Ieri è morto Paolo Zoccola. Aveva compiuto da poco settant’anni, ed era un grande giornalista, un uomo colto e ironico, ma soprattutto una persona perbene.
Per me e Andrea Antonuccio Paolo era il ‘mitico’ direttore del Piccolo, dei tempi in cui eravamo al liceo, e poi all’Università. Una figura autorevole, che ebbi modo di conoscere superficialmente, da aspirante giornalista, credo intorno al 1992, prima di intraprendere i primi passi del mio tragitto professionale altrove, a Milano.
Ma il rapporto vero, e di grande affinità, con Paolo è stato quello dell’ultimo anno. Lo incontrai l’estate scorsa, grazie ad un amico comune, Carlo Viscardi. E naturalmente subito gli proposi un’intervista a tutto campo, da osservatore attento e disincantato dell’Alessandria di ieri, e di oggi. Accettò dopo qualche ritrosìa, e oggi ci fa piacere riproporvene la lettura, perchè intelligenza ed ironia di Paolo in quel pezzo emergono in maniera netta, per chi sa coglierle.
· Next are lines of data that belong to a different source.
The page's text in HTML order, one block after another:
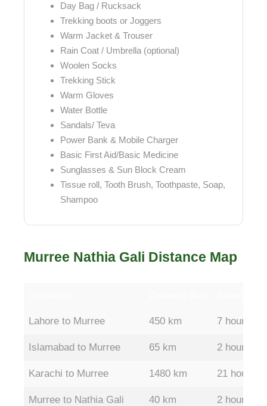
Day Bag / Rucksack
Trekking boots or Joggers
Warm Jacket & Trouser
Rain Coat / Umbrella (optional)
Woolen Socks
Trekking Stick
Warm Gloves
Water Bottle
Sandals/ Teva
Power Bank & Mobile Charger
Basic First Aid/Basic Medicine
Sunglasses & Sun Block Cream
Tissue roll, Tooth Brush, Toothpaste, Soap,
Shampoo
Murree Nathia Gali Distance Map
Locations Distance (km) Travel Time
Lahore to Murree 450 km 7 hours
Islamabad to Murree 65 km 2 hours
Karachi to Murree 1480 km 21 hours
Murree to Nathia Gali 40 km 2 hours
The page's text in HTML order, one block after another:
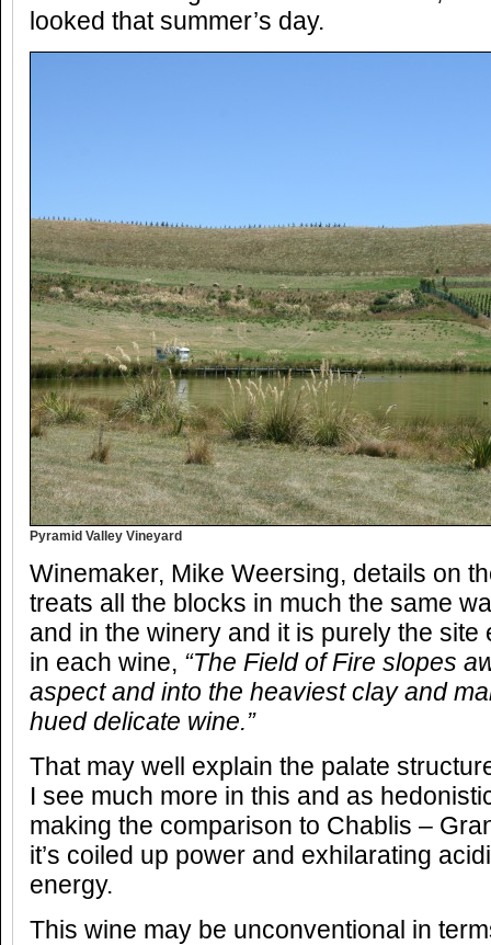
looked that summer’s day.
Pyramid Valley Vineyard
Winemaker, Mike Weersing, details on
treats all the blocks in much the same
and in the winery and it is purely the
in each wine, “The Field of Fire slopes
aspect and into the heaviest clay and
hued delicate wine.”
That may well explain the palate
I see much more in this and as
making the comparison to Chablis –
it’s coiled up power and exhilarating
energy.
This wine may be unconventional in
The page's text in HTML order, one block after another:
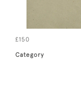
£150
Category
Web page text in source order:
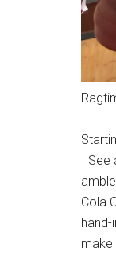
I See
Cola
make
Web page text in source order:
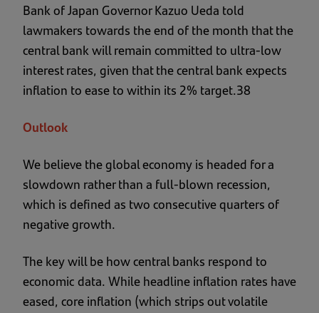
Bank of Japan Governor Kazuo Ueda told
lawmakers towards the end of the month that the
central bank will remain committed to ultra-low
interest rates, given that the central bank expects
inflation to ease to within its 2% target.38
Outlook
We believe the global economy is headed for a
slowdown rather than a full-blown recession,
which is defined as two consecutive quarters of
negative growth.
The key will be how central banks respond to
economic data. While headline inflation rates have
eased, core inflation (which strips out volatile
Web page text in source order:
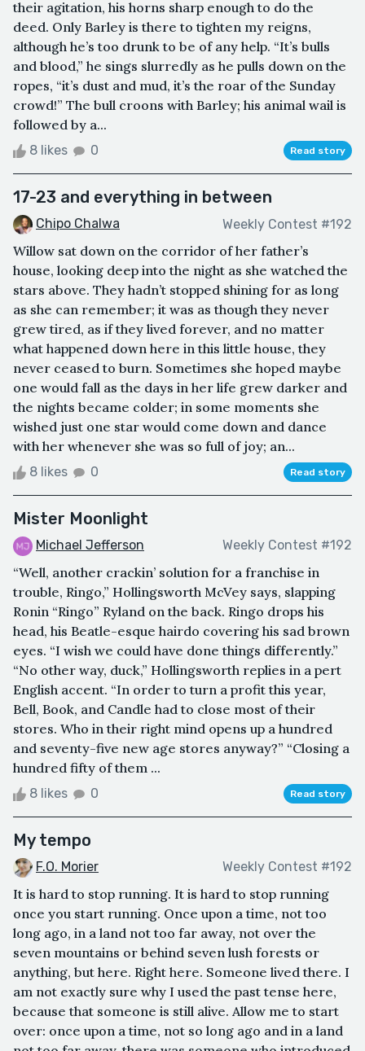
their agitation, his horns sharp enough to do the
deed. Only Barley is there to tighten my reigns,
although he’s too drunk to be of any help. “It’s bulls
and blood,” he sings slurredly as he pulls down on the
ropes, “it’s dust and mud, it’s the roar of the Sunday
crowd!” The bull croons with Barley; his animal wail is
followed by a...
8 likes 0 Read story
17-23 and everything in between
Chipo Chalwa Weekly Contest #192
Willow sat down on the corridor of her father’s
house, looking deep into the night as she watched the
stars above. They hadn’t stopped shining for as long
as she can remember; it was as though they never
grew tired, as if they lived forever, and no matter
what happened down here in this little house, they
never ceased to burn. Sometimes she hoped maybe
one would fall as the days in her life grew darker and
the nights became colder; in some moments she
wished just one star would come down and dance
with her whenever she was so full of joy; an...
8 likes 0 Read story
Mister Moonlight
Michael Jefferson Weekly Contest #192
“Well, another crackin’ solution for a franchise in
trouble, Ringo,” Hollingsworth McVey says, slapping
Ronin “Ringo” Ryland on the back. Ringo drops his
head, his Beatle-esque hairdo covering his sad brown
eyes. “I wish we could have done things differently.”
“No other way, duck,” Hollingsworth replies in a pert
English accent. “In order to turn a profit this year,
Bell, Book, and Candle had to close most of their
stores. Who in their right mind opens up a hundred
and seventy-five new age stores anyway?” “Closing a
hundred fifty of them ...
8 likes 0 Read story
My tempo
F.O. Morier Weekly Contest #192
It is hard to stop running. It is hard to stop running
once you start running. Once upon a time, not too
long ago, in a land not too far away, not over the
seven mountains or behind seven lush forests or
anything, but here. Right here. Someone lived there. I
am not exactly sure why I used the past tense here,
because that someone is still alive. Allow me to start
over: once upon a time, not so long ago and in a land
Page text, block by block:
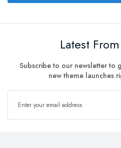
Latest From
Subscribe to our newsletter to
new theme launches
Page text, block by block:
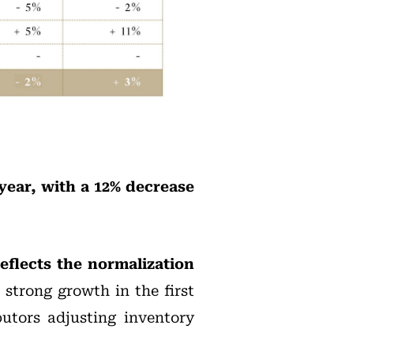
with a 12% decrease
the normalization
strong growth in the first
adjusting inventory
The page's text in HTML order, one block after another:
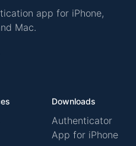
app for iPhone,
Mac.
Downloads
Authenticator
App for iPhone
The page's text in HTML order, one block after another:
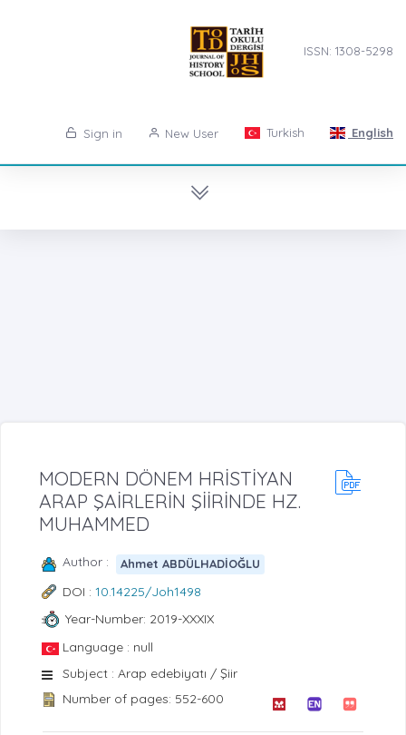
ISSN: 1308-5298
Sign in New User Turkish English
MODERN DÖNEM HRİSTİYAN
ARAP ŞAİRLERİN ŞİİRİNDE HZ.
MUHAMMED
Author : Ahmet ABDÜLHADİOĞLU
DOI : 10.14225/Joh1498
Year-Number: 2019-XXXIX
Language : null
Subject : Arap edebiyatı / Şiir
Number of pages: 552-600
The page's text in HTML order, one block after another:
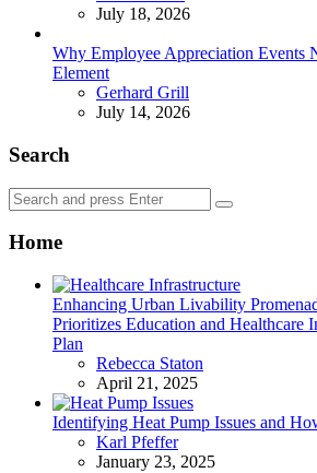
July 18, 2026
Why Employee Appreciation Events
Element
Posted
Gerhard Grill
July 14, 2026
Search
Search
for:
Search
Home
Enhancing Urban Livability
Prioritizes Education and Healthcare
Plan
Posted
Rebecca Staton
April 21, 2025
Identifying Heat Pump Issues and
Posted
Karl Pfeffer
January 23, 2025
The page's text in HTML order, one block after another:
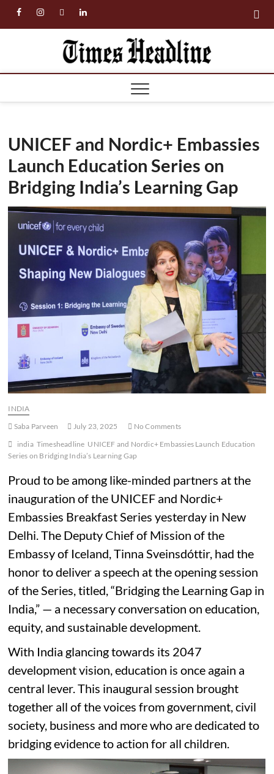
facebookinstagramtwitterlinkedin
UNICEF and Nordic+ Embassies
Launch Education Series on
Bridging India’s Learning Gap
INDIA
Saba Parveen
July 23, 2025
No Comments
india Timesheadline UNICEF and Nordic+ Embassies Launch Education
Series on Bridging India’s Learning Gap
Proud to be among like-minded partners at the
inauguration of the UNICEF and Nordic+
Embassies Breakfast Series yesterday in New
Delhi. The Deputy Chief of Mission of the
Embassy of Iceland, Tinna Sveinsdóttir, had the
honor to deliver a speech at the opening session
of the Series, titled, “Bridging the Learning Gap in
India,” — a necessary conversation on education,
equity, and sustainable development.
With India glancing towards its 2047
development vision, education is once again a
central lever. This inaugural session brought
together all of the voices from government, civil
society, business and more who are dedicated to
bridging evidence to action for all children.
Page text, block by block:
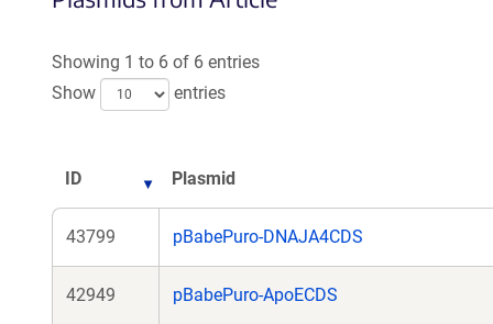
Showing 1 to 6 of 6 entries
Show
entries
ID Plasmid
43799 pBabePuro-DNAJA4CDS
42949 pBabePuro-ApoECDS
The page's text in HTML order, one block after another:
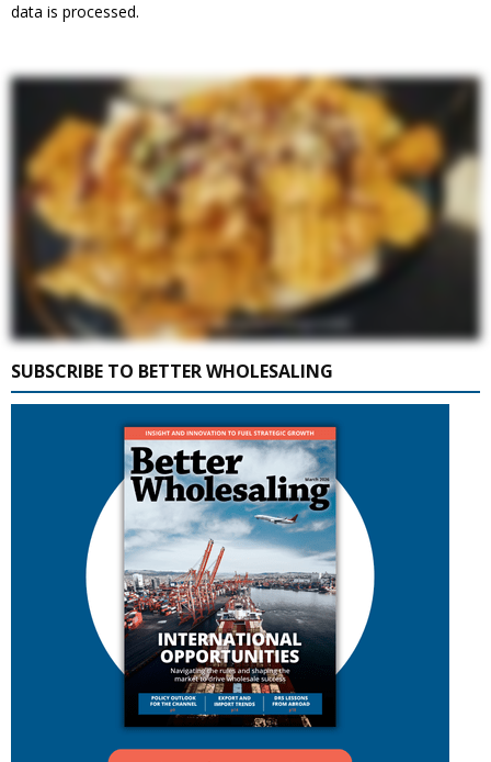
data is processed.
SUBSCRIBE TO BETTER WHOLESALING
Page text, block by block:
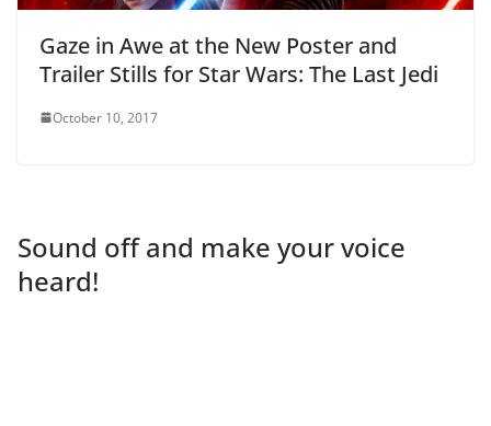
Gaze in Awe at the New Poster and
Trailer Stills for Star Wars: The Last Jedi
October 10, 2017
Sound off and make your voice
heard!
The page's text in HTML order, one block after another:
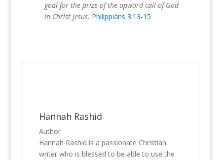
goal for the prize of the upward call of God
in Christ Jesus. Philippians 3:13-15
Hannah Rashid
Author
Hannah Rashid is a passionate Christian
writer who is blessed to be able to use the
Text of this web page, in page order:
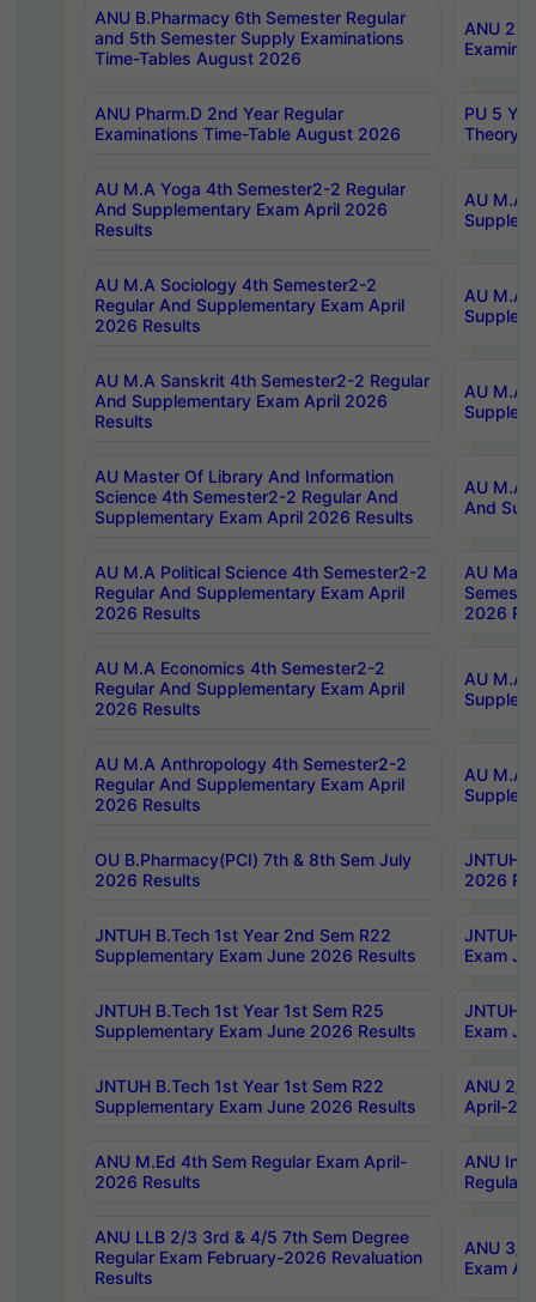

Fu un incontro a tre in realtà, a cui partecipò appunto anche Andrea, che ben ricorderà credo anche la piacevole conversazione a latere dell’intervista ufficiale: ricca di aneddoti, di umanità, di disincanto e di acume.
Fu allora che ci venne spontaneo dirgli: “Direttore, perchè non torna in pista con noi, con una bella rubrica di riflessioni e analisi, locali e non?”. Ci pensò, e poi accettò con entusiasmo: a patto naturalmente che passassimo al tu, “e che mi sia consentito sostituire la foto dell’intervista con un’altra che vi mando io”, sorrise ironico. Ossia quella, splendida, che divenne il simbolo della sua Coda dell’occhio, titolo scelto dallo stesso Paolo, “perchè vorrei raccontare i pensieri laterali, le visioni e i punti di vista meno scontati, e quelle immagini che appunto intercetti solo per un attimo, con la coda dell’occhio”.
Il resto è storia di questi mesi, che conoscete anche voi. Paolo Zoccola a scrivere, commentare, dibattere ci aveva ripreso gusto, e noi ne eravamo orgogliosissimi. Quel che magari non sapete è che era nato tra noi un rapporto non solo professionale ma di amicizia, assolutamente diretta e profonda. “Mi raccomando – ci diceva ogni tanto – se scrivo qualche stupidaggine, o qualche punto di vista che vi crea problemi, ditemelo e modifico senza problemi”. Ma, naturalmente, non è mai successo, e non ci saremmo mai permessi di farlo. Perché Paolo Zoccola, anche quando prendeva posizioni nette e decise sui diversi temi (ossia sempre: era uomo di grande garbo, ma anche dalle idee forti e definite) lo faceva mettendosi dalla parte del dialogo, del dubbio, del confronto. Si capiva che era refrattario ai dogmi, di qualsiasi tipo e natura. E, personalmente, mi piaceva anche per questo.
Non solo: col passare dei mesi prese a viziarci, e il ‘concordato’ editoriale settimanale di Paolo divennero due, spesso tre. Mi bastava mandargli un’e-mail: “Direttore, domani sono in giro tutto il giorno, e mi sa che non riesco a scrivere niente”. E lui: “tranquillo, ci penso io: entro sera arriva la coda”.
La sua rubrica purtroppo si ferma al 10 marzo.
Qualche settimana prima ci eravamo visti, per un caffè e molte preziose riflessioni sull’Alessandria di ieri e di oggi, e lo trovai piuttosto affaticato. Anche se, da uomo schivo, preferiva parlare poco di sé, e men che meno dei suoi problemi di salute.
“Mi sa che devo fermarmi un po’ Ettore, sono sopraffatto da questioni di varia natura, ma spero di riprendere quanto prima a scrivere per il vostro bel giornale”, mi scrisse a metà marzo. In un paio di telefonate successive capii che non sarebbe stato così. Anche se speravo che potesse migliorare, e che davvero tornasse a scrivere, ma soprattutto a regalarci, anche in privato, i suoi sprazzi di ironia, e di intelligenza lucida. Perché Paolo aveva ancora voglia di vivere, e anche di cambiare in meglio questo Paese. Per questo ci mancherà la sua Coda dell’occhio, e la sua amicizia.
Ciao, Direttore.
Il funerale di Paolo Zoccola sarà celebrato mercoledì mattina alle 10, nella chiesa di San Pio V. Il rosario, nella stessa chiesa, martedì sera alle 19.